- _EXERCISE BRIEF_:
Transcribe exactly the lines from the one holding "Text of this" through the closing line of the entries below. Pictures stay out of the copy.

[Stored dataset items]
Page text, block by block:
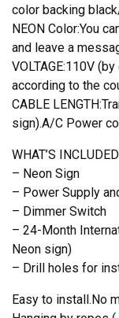
color backing
NEON Color:You
and leave a
VOLTAGE:110V
according to the
CABLE
sign).A/C Power
WHAT’S
– Neon Sign
– Power Supply
– Dimmer Switch
– 24-Month
Neon sign)
– Drill holes for
Easy to install.No
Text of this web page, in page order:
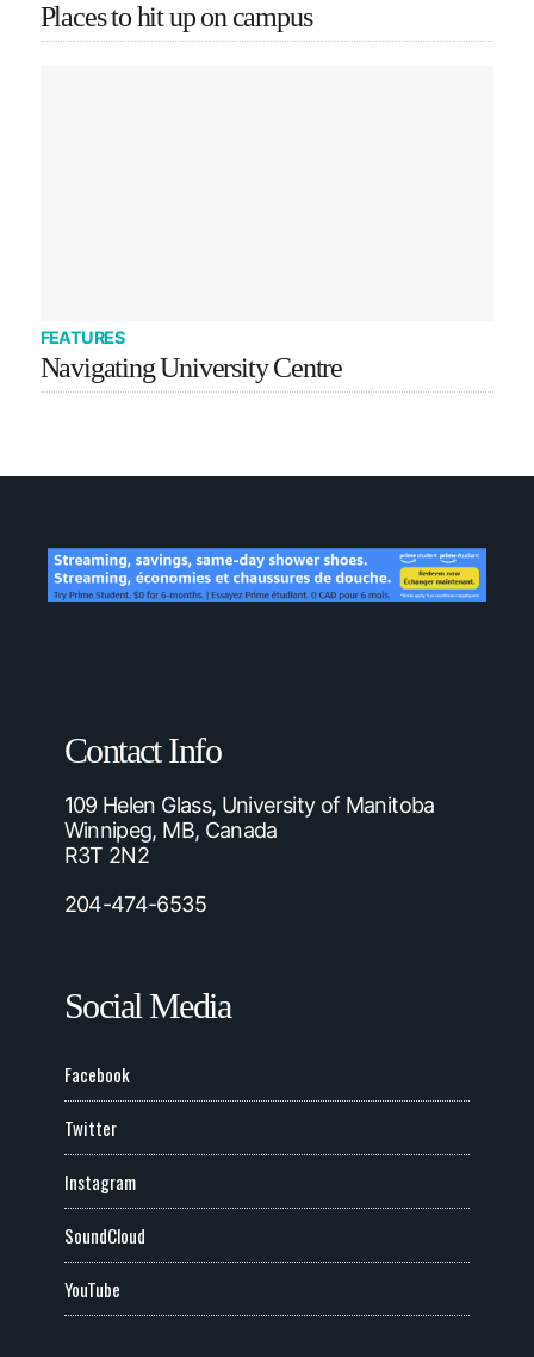
Places to hit up on campus
FEATURES
Navigating University Centre
Contact Info
109 Helen Glass, University of Manitoba
Winnipeg, MB, Canada
R3T 2N2
204-474-6535
Social Media
Facebook
Twitter
Instagram
SoundCloud
YouTube
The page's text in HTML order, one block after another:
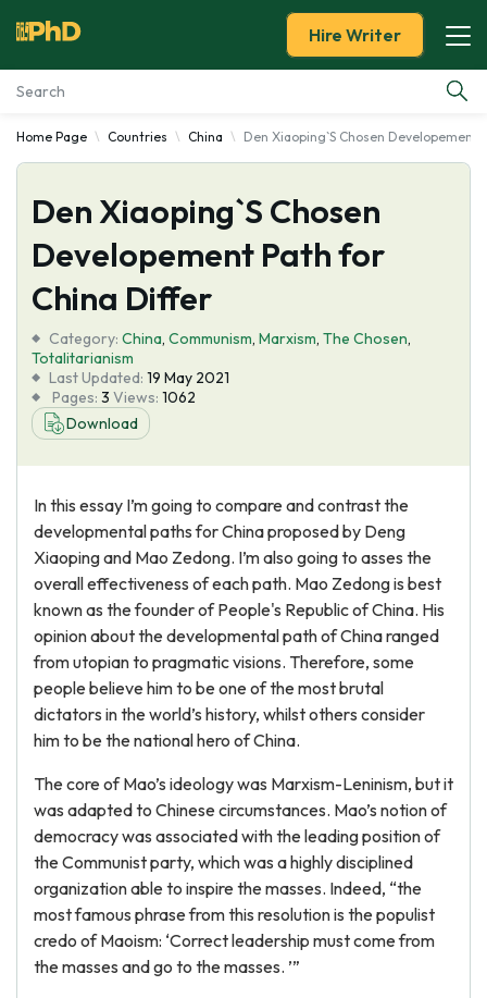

- _RESPONSE_:
Text of this web page, in page order:
Places to hit up on campus
FEATURES
Navigating University Centre
Contact Info
109 Helen Glass, University of Manitoba
Winnipeg, MB, Canada
R3T 2N2
204-474-6535
Social Media
Facebook
Twitter
Instagram
SoundCloud
YouTube
The page's text in HTML order, one block after another:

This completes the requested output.